Boston, MA 04/09/2014 (wallstreetpr) – Having sent its last CEO Steve Bennett packing because of underperforming, the security software vendor company, Symantec Corporation (NASDAQ:SYMC) has had to contend with the investor activists sniffing at its heels. They would take every chance to buy their way into the management and change the management as per their wish. There has been a call for the company to break up into its parts in the past few years. The immediate concerns are to avoid any major management shuffle that could result in the demand for a quick profit without any consideration for the long term interests of the company.
Leading Incidents
The sequence of incidents that led to this situation began with the sudden and abrupt firing of its CEO. He had assumed office only two years ago and had managed to trim its costs and faced loss of its markets. Symantec Corporation (NASDAQ:SYMC) was showing no signs of improvement, and this sudden decision was a direct result of the decline in the overall profitability of the company. Bennett was brought in to turn around the company after his predecessor left it at a 1% growth with no improvement prospects.
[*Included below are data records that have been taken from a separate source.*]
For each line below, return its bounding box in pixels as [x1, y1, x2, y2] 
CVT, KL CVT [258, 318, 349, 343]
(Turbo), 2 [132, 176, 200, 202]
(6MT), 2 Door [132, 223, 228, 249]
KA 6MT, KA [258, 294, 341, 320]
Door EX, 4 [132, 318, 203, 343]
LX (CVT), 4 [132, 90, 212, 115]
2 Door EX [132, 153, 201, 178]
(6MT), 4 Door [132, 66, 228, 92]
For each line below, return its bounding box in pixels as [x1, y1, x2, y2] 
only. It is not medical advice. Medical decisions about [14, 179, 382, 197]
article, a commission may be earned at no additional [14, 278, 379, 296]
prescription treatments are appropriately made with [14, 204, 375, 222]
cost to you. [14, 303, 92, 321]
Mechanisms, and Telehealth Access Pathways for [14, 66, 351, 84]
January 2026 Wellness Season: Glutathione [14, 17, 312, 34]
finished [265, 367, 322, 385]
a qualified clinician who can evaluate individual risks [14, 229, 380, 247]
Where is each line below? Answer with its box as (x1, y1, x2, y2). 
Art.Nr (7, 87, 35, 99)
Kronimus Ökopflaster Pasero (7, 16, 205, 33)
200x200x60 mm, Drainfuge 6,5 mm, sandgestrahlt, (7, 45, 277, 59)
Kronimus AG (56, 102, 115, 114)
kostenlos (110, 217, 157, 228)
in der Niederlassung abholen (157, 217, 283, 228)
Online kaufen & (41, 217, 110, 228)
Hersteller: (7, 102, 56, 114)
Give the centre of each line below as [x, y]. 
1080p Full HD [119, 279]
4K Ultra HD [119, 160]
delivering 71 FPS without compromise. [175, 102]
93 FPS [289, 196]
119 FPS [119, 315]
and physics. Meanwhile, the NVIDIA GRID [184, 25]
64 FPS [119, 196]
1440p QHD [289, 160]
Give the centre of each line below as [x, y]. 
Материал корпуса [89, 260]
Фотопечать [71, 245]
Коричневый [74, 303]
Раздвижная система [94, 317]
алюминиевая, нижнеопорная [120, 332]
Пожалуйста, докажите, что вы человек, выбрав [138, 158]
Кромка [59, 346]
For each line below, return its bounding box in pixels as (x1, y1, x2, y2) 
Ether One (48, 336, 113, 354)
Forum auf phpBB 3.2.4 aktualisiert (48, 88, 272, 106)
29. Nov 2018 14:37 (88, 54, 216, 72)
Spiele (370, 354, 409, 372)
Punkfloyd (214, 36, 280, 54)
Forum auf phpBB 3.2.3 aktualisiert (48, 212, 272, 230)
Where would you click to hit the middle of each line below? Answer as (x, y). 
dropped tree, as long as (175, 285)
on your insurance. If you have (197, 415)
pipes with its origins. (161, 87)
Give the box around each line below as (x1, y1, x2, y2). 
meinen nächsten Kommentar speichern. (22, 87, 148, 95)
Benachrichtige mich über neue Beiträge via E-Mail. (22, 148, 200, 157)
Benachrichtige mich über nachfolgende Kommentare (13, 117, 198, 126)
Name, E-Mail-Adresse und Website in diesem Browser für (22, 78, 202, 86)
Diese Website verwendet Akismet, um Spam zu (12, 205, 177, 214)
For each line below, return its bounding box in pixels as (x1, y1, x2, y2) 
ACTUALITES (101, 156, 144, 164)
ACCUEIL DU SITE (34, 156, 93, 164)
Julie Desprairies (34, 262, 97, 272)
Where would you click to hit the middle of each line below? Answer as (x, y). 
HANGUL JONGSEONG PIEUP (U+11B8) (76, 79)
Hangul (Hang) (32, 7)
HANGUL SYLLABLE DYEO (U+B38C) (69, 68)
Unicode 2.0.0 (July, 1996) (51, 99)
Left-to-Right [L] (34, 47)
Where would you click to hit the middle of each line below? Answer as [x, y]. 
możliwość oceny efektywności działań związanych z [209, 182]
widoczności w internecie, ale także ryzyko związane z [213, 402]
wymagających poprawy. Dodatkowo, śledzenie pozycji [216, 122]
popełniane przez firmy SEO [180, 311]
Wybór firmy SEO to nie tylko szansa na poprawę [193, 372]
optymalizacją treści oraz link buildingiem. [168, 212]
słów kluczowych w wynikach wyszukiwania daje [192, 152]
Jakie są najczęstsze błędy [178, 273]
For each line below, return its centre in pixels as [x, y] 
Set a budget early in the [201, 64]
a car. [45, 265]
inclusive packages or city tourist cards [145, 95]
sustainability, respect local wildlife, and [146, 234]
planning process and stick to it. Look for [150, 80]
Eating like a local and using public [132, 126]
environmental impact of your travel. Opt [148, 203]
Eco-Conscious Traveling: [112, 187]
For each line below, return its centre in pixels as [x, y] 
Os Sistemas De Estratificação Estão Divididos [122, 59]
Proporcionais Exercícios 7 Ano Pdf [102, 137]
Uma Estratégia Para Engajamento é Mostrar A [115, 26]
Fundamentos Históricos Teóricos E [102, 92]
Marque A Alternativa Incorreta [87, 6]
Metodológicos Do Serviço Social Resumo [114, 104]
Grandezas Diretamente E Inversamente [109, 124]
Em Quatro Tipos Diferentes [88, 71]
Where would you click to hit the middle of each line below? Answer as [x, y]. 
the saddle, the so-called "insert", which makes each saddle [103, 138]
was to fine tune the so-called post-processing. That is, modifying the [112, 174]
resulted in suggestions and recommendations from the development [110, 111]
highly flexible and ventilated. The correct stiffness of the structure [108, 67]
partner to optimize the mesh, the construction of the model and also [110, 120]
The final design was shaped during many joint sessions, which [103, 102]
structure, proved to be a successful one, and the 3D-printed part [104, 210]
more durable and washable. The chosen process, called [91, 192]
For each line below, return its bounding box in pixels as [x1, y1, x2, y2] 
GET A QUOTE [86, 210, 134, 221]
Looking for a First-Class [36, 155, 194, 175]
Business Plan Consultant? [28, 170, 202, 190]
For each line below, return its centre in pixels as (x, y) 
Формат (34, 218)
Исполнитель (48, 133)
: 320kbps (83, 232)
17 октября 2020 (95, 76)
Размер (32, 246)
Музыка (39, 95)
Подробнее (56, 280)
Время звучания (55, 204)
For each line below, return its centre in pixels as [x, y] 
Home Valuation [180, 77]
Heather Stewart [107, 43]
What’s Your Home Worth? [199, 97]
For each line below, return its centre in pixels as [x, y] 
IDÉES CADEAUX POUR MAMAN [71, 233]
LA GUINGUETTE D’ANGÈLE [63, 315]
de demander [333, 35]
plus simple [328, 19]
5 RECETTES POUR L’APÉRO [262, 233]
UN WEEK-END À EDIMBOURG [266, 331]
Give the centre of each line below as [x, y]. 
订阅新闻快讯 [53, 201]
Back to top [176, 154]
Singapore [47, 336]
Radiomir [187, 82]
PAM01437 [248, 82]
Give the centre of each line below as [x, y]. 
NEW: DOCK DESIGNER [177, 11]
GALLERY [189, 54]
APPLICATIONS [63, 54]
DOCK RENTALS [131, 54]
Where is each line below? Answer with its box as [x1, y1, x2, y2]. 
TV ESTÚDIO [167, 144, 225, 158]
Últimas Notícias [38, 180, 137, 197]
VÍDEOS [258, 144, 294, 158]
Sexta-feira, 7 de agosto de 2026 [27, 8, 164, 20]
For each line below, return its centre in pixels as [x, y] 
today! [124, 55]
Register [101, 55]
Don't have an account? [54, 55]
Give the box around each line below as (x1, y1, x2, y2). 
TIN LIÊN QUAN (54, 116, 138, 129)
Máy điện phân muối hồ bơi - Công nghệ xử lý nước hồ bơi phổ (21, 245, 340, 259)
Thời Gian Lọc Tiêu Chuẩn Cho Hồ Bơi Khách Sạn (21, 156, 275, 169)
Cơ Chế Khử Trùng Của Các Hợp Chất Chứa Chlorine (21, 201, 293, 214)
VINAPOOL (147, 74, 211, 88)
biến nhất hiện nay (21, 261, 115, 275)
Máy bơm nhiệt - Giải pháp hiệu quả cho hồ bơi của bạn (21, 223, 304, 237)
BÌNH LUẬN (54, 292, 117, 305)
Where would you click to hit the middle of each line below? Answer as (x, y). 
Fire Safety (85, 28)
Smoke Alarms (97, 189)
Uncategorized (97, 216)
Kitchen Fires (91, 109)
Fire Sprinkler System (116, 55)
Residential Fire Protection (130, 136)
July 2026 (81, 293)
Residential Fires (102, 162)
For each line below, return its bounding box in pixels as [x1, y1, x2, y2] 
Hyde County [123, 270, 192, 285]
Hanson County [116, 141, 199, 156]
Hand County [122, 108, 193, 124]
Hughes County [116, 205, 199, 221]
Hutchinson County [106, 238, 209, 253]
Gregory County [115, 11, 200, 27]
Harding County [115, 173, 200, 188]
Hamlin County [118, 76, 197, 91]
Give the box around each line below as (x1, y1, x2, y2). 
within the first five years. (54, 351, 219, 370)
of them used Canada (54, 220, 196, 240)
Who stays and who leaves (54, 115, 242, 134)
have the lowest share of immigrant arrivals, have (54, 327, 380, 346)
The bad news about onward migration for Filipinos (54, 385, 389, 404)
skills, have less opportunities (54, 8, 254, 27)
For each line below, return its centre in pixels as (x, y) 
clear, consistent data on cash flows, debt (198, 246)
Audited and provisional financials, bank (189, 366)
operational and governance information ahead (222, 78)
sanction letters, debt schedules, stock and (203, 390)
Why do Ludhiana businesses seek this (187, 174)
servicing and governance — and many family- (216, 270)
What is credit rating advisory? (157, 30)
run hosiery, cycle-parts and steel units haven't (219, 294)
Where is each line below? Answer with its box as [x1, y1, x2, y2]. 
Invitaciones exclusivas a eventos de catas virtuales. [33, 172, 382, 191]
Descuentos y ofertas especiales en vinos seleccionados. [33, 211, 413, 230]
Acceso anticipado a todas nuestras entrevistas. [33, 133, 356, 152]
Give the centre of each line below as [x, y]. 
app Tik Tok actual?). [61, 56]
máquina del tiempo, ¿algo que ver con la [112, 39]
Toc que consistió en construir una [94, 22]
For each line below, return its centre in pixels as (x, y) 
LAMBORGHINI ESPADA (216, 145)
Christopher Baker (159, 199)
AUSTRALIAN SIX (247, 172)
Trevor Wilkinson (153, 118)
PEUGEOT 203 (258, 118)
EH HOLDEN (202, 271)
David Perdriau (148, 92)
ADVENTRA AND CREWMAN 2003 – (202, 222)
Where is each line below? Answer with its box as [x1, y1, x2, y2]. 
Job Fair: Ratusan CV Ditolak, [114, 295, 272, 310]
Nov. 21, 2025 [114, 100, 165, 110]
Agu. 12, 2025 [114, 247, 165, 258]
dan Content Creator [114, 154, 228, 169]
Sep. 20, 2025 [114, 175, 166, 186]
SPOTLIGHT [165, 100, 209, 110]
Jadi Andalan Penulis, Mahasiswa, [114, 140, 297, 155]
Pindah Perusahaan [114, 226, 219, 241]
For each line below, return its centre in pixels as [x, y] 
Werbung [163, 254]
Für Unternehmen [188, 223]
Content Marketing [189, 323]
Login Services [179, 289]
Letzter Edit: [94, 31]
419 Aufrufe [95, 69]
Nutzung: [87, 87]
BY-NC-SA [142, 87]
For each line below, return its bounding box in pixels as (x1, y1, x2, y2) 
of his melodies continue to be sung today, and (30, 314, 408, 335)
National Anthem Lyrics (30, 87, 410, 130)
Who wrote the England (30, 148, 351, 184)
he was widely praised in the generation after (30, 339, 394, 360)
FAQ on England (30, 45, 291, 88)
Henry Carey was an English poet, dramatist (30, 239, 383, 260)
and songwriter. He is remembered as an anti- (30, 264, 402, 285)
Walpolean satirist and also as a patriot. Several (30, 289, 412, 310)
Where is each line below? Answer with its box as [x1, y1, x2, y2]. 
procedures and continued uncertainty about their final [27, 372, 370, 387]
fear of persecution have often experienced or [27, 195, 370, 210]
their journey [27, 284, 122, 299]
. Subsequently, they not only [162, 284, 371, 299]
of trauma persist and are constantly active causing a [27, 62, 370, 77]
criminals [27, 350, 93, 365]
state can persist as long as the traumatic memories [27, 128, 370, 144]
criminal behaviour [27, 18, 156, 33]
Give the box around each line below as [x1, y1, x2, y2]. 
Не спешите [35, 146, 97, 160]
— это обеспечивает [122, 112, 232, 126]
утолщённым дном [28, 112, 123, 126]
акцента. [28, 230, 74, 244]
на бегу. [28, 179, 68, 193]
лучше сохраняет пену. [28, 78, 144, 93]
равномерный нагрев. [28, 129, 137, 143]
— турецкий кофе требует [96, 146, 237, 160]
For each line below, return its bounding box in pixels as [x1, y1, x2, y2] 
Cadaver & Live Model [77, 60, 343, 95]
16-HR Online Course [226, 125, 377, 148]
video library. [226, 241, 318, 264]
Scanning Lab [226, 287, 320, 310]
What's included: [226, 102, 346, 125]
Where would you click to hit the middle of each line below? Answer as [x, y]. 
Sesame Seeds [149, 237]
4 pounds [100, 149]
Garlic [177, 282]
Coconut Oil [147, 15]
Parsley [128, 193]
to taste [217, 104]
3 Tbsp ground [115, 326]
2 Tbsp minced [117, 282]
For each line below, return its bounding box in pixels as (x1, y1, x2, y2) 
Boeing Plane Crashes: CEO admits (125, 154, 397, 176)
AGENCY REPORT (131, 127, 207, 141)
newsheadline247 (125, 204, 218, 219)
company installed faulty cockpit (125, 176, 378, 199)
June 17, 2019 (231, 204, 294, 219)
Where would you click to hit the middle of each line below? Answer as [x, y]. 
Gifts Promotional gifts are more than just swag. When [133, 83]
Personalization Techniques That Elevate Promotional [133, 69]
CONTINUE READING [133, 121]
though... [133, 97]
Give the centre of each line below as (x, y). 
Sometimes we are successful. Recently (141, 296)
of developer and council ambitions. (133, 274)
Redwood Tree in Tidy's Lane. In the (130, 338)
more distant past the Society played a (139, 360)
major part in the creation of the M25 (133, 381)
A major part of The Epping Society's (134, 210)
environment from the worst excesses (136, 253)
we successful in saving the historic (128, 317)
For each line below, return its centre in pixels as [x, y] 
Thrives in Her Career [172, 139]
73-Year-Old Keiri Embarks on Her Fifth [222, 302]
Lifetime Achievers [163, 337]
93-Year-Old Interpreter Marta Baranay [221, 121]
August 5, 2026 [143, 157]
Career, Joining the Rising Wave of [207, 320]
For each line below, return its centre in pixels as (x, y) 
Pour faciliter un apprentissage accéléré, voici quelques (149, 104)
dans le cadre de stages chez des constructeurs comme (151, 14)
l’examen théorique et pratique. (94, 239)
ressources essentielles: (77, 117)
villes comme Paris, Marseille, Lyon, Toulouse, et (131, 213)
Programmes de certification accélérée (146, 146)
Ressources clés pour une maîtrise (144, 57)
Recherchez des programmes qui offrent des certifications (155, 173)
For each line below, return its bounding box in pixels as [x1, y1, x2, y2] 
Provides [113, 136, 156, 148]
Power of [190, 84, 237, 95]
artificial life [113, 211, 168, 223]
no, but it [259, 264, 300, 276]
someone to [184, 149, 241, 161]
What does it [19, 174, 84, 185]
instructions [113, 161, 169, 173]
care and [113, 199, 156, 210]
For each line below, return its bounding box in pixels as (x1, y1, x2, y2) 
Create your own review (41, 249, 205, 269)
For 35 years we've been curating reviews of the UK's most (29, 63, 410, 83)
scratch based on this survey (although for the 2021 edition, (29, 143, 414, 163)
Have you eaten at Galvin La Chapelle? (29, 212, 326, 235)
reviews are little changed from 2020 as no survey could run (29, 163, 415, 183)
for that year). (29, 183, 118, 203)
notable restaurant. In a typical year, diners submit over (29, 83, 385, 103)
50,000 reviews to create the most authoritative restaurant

But his actions were not yielding any radical results and so he was shown the way out.
Assistance from Banks
The company has apparently hired JP Morgan to help it craft its future course while it looks for a new CEO. It is not an easy task with Symantec Corporation (NASDAQ:SYMC)’s record of firing its top executives. This is usual practice in times of stress that it hires investment banks to provide the necessary direction in the interim. It will not be a good sign for the stakeholders, and there is a definite increase in loss of popularity among them. Symantec Corporation (NASDAQ:SYMC) is currently trading close to $20.58.